Padre Mantém Coragem e Denuncia Aterro Sanitário em Simões Filho
Em meio a um cenário de degradação ambiental e de pressão política, um homem de batina se ergue como símbolo de resistência. Há anos, o padre Cristian, responsável pela Fazenda do Natal — um histórico projeto social que acolhe e reabilita pessoas em situação de vulnerabilidade na região metropolitana de Salvador — vem enfrentando de frente um dos empreendimentos mais controversos da Bahia: o aterro sanitário instalado em Simões Filho.
Poder Econômico x Fé e Honestidade
A empresa responsável pelo aterro, segundo denúncias, atua desafiando leis ambientais, ampliando operações, avançando sobre áreas sensíveis e colocando em risco aquíferos que abastecem milhares de famílias. Tentando consolidar seu poder, ela teria se utilizado de influência política e poder financeiro para silenciar vozes contrárias. Entre os alvos, o padre Cristian: propostas, pressões e tentativas de “comprar” o silêncio dele não teriam sido raras.

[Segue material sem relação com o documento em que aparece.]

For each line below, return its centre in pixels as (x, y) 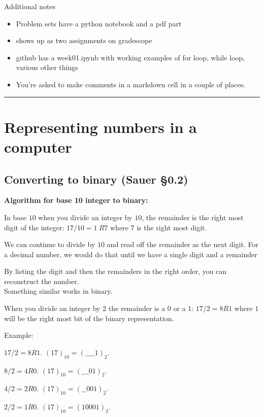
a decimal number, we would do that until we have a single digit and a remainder (131, 254)
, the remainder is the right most (193, 217)
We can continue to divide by (50, 244)
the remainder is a (137, 308)
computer (38, 146)
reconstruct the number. (42, 281)
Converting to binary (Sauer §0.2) (96, 179)
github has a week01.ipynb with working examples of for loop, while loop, (130, 57)
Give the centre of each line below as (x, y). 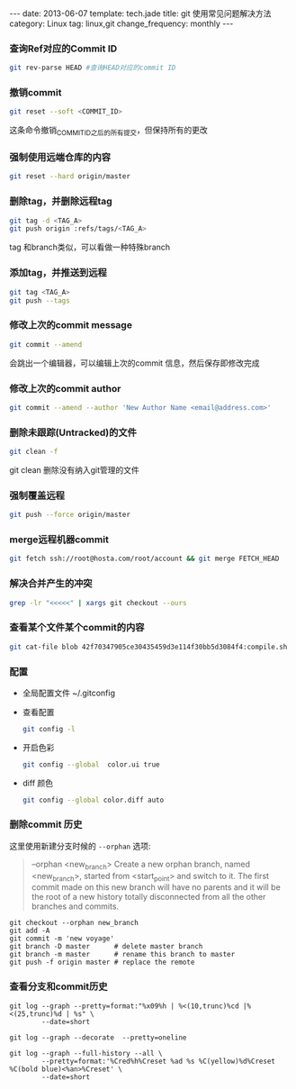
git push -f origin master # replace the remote (102, 962)
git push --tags (40, 300)
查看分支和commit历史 (58, 986)
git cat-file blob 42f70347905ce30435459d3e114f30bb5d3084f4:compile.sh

Mas, ao contrário do que muitos esperavam, o padre não se vendeu. Permaneceu firme, fiel à sua fé, honesto com a sua comunidade e com a missão da Igreja Católica.

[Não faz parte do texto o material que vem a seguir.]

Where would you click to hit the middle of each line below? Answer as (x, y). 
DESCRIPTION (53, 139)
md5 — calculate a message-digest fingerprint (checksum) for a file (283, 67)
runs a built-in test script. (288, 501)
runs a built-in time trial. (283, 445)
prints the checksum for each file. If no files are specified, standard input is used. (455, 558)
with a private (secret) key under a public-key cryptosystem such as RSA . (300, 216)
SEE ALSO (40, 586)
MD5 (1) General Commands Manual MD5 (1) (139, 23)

Coragem que Faltou aos Políticos
Enquanto muitos políticos se calam diante do poder econômico e das ameaças, um simples homem vestido de batina mostrou coragem para desafiar os poderosos. Sem medo, expôs publicamente irregularidades, buscou apoio da sociedade civil e acionou a Justiça para tentar barrar o avanço do aterro sanitário. Sua postura é hoje um exemplo de integridade, ética e compromisso com o bem comum.
Um Chamado à População
O caso da Fazenda do Natal é um lembrete de que a luta pela preservação ambiental e pelos direitos da população precisa do engajamento de todos. Não basta um padre sozinho enfrentar um gigante econômico e político. A sociedade, as autoridades e as entidades ambientais precisam somar forças para impedir que mais um desastre ambiental se consolide na região metropolitana de Salvador.
Resistência e Esperança
A história do padre Cristian se tornou um marco de resistência e esperança. Ele segue na Justiça contra o aterro sanitário, buscando fechar ou ao menos restringir as operações que ameaçam a saúde, o meio ambiente e o futuro de toda a região. Sua coragem desafia os poderosos e inspira uma luta coletiva para proteger vidas, águas e sonhos.